A police officer who questioned the appellant orally testified that the appellant made several incriminating statements to her. However, there was no taped statement or signed confession, and the appellant flatly denied making these statements. The appellant testified that any confusion was due to the nature of the hypothetical questions posed to him. He further noted that his answers had indicated that he could not recall, could not remember, or did not engage in the activities mentioned.

At trial, in Kansas state court, the appellant intended to present the testimony of Donna Hahn, the alleged victim’s mother, who was then residing in Minnesota. Proceeding under the Uniform Act to Secure Attendance of Witnesses from without State, Kan.Stat.Ann. § 22-4201 et seq., the defense “exercised full diligence” in attempting to secure Hahn’s testimony. Memorandum and Order at 4, in Appellant’s Appendix at Tab 7. On the day of trial, Hahn was not present to testify.

On the morning of trial but before the jury was empaneled, the appellant made his first request for a two-week continuance so that he could have Hahn served with a warrant issued out of Minnesota compelling her attendance. He renewed his request for a continuance in the afternoon of the first day and again during the presentation of the defense case. The appellant initially made the following proffer concerning Hahn’s testimony:

This witness is material to this case and our defense. Basically if we don’t have this witness we don’t have a case. She is the mother of the alleged victim in this case. She was at the residence at the time that the state alleges that it occurred. She would be able to testify as to conversations she has and has not had with the victim in this case regarding *1475 this matter. She would be able to testify we feel that she received a letter from the victim in this particular case stating in a manner of words that the next door neighbor, a Christine Schorn, had put her up to making this police report in Minnesota regarding the defendant in this case.

Transcript at 5-6. During the defendant’s case, the appellant made an additional proffer:

If Donna Hahn had been present, we expect that her testimony would be that she is the mother of [the victim]; that she was living with [the victim] during the months through September of 1984 to March of 1984 [sic]; that she lived continuously with [the victim] through that time. That during that time that she moved in — or that Jeffrey Scott moved in and resided with them; that at no time during that time period did [the victim] ever mention to her that there were any sexual improprieties. We expect that her testimony would be that in her experience with [the victim], that there have been instances where she had been manipulative, that she has lied in regard to activities of other people in order to manipulate people; that she cannot be trusted in this respect.
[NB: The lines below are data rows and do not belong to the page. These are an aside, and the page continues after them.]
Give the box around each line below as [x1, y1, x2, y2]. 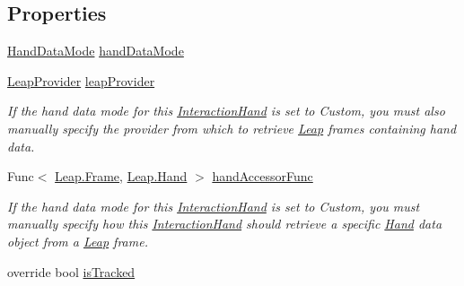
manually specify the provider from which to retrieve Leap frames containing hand [7, 118, 457, 137]
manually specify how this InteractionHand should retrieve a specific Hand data [7, 214, 442, 233]
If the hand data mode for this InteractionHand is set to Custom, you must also [7, 101, 445, 120]
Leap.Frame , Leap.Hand [55, 167, 188, 186]
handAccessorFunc [212, 167, 313, 186]
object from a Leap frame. [7, 231, 148, 250]
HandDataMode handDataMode [7, 41, 184, 60]
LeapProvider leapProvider [7, 71, 155, 90]
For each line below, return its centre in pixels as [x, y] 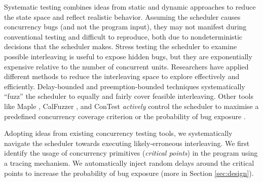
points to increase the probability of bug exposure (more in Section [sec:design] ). [129, 173]
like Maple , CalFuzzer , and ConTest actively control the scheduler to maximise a [131, 106]
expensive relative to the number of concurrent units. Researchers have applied [126, 66]
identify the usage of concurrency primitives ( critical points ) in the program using [131, 153]
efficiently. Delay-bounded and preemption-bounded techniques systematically [125, 86]
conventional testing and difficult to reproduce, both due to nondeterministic [123, 36]
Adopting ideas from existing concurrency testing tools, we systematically [118, 133]
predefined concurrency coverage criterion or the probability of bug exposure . [125, 116]
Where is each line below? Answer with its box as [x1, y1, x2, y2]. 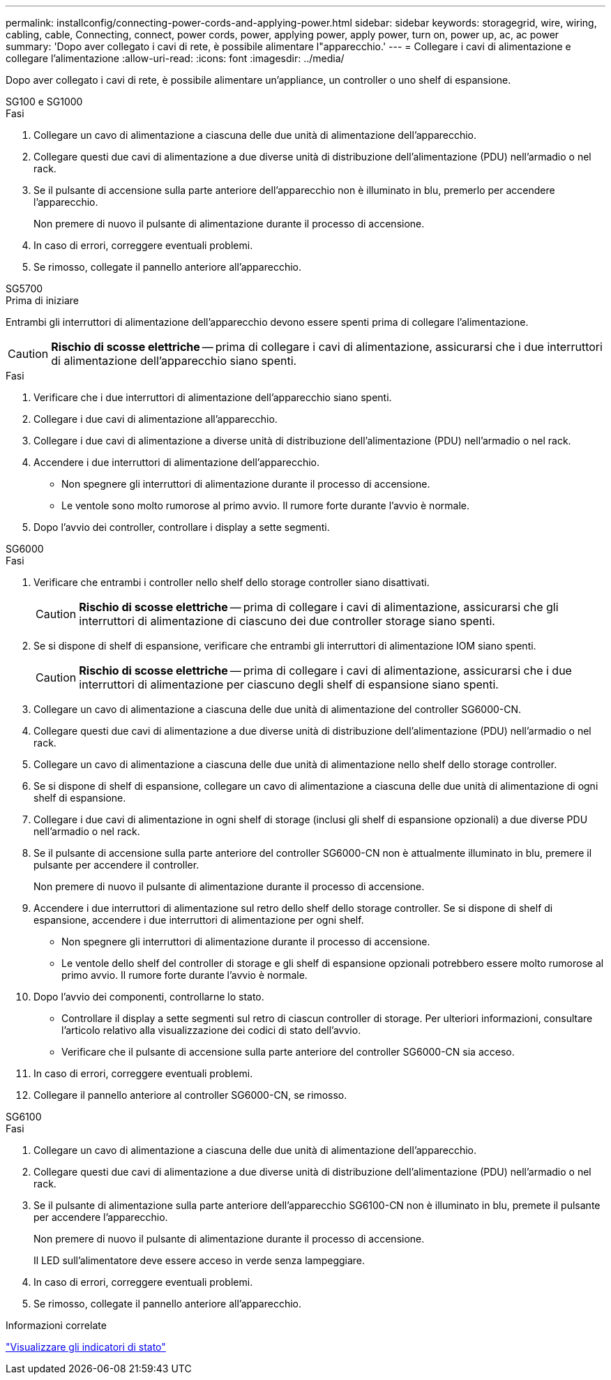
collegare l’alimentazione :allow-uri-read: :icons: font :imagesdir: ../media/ [6, 52, 345, 64]
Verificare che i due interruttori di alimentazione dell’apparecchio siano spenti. [33, 391, 392, 403]
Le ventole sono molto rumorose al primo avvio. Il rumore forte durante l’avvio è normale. [61, 500, 469, 511]
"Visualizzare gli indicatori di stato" [6, 1341, 166, 1353]
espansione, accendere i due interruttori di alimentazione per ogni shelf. [33, 914, 364, 926]
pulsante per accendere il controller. [33, 859, 199, 871]
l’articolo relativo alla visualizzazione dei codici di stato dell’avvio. [61, 1024, 361, 1036]
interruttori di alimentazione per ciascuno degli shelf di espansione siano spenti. [79, 677, 499, 691]
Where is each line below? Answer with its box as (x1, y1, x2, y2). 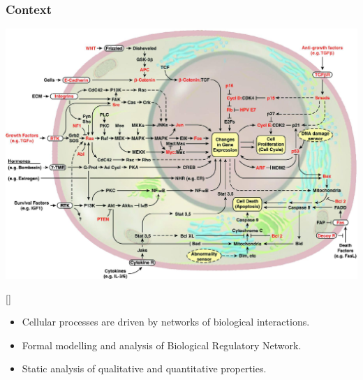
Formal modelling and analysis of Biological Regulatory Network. (22, 337, 302, 352)
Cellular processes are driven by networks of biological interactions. (22, 314, 310, 329)
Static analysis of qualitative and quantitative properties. (22, 361, 267, 376)
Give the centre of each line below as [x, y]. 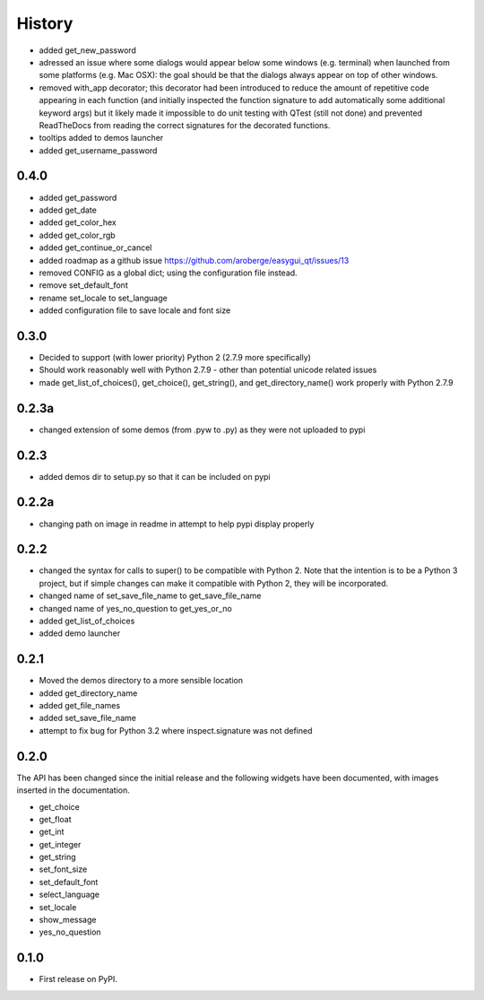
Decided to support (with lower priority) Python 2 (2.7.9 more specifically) [175, 357]
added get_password [78, 197]
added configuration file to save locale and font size [135, 310]
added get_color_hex [78, 222]
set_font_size [63, 869]
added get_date [68, 210]
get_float [55, 819]
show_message [68, 920]
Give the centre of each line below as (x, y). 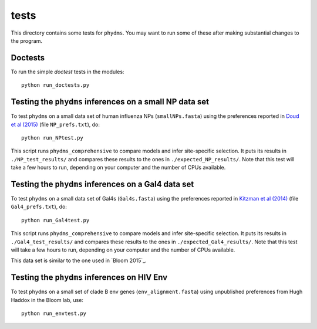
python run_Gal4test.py (55, 220)
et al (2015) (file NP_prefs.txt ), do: (55, 124)
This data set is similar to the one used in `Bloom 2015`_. (79, 260)
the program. (26, 40)
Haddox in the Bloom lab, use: (47, 300)
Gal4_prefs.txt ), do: (39, 207)
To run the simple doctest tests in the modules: (68, 72)
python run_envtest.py (54, 313)
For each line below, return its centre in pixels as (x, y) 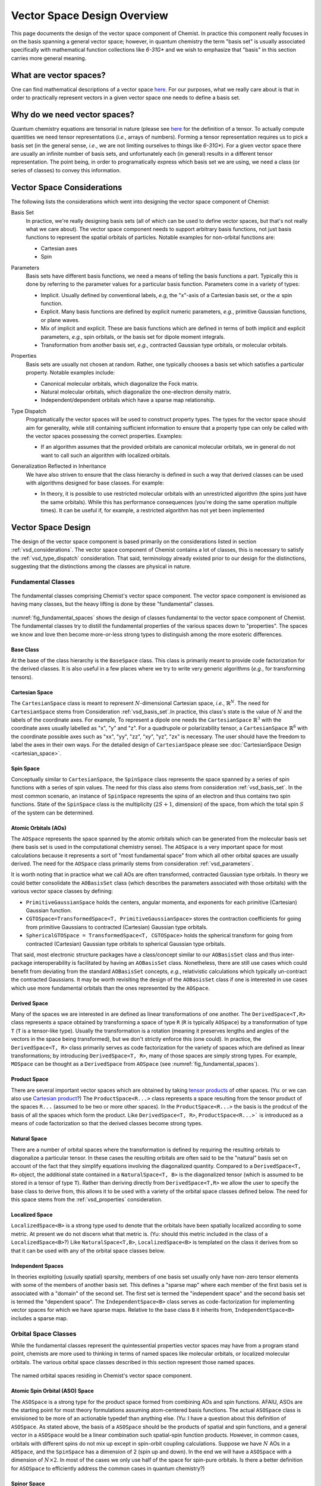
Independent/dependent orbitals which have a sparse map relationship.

We expect that her testimony would be that prior to [the victim] contacting the police in Will-mar, Minnesota on June first, 1985, that she had no indication whatsoever that there was ever any sexual improprieties going on between Jeffrey Scott and [the victim].

Transcript at 5-6.

The district court was inclined to agree that Hahn’s testimony was material and vital to the defense. Although the court issued a certificate authorizing a warrant for Hahn’s arrest, it denied the appellant’s request for a continuance. It is not clear whether the whereabouts of Hahn were known, but counsel for the defendant had earlier sent her money for travel to Kansas to attend trial and Hahn apparently spent the money for other purposes. Defense counsel had also attempted to serve Hahn with a warrant to compel her attendance but was unable to get such a warrant issued out of Minnesota in time because the local Minnesota judges were away at a conference.

II. Legal Analysis

This appeal raises the following issue: whether the denial of the continuance at trial, which contributed to the inability of the defense to obtain the testimony of a vital and material witness, amounts to a denial of the appellant’s constitutional rights under the Sixth and Fourteenth Amendments. Generally, the power to grant or deny a continuance is within the discretion of the trial judge and the decision will only be reviewed for abuse of that discretion. Avery v. Alabama, 308 U.S. 444, 446, 60 S.Ct. 321, 322, 84 L.Ed. 377 (1940). A district court decision will only be reversed for an abuse of discretion, where the denial is found to be arbitrary or unreasonable and to have materially prejudiced the appellant. United States v. West, 828 F.2d 1468, 1470 (10th Cir.1987).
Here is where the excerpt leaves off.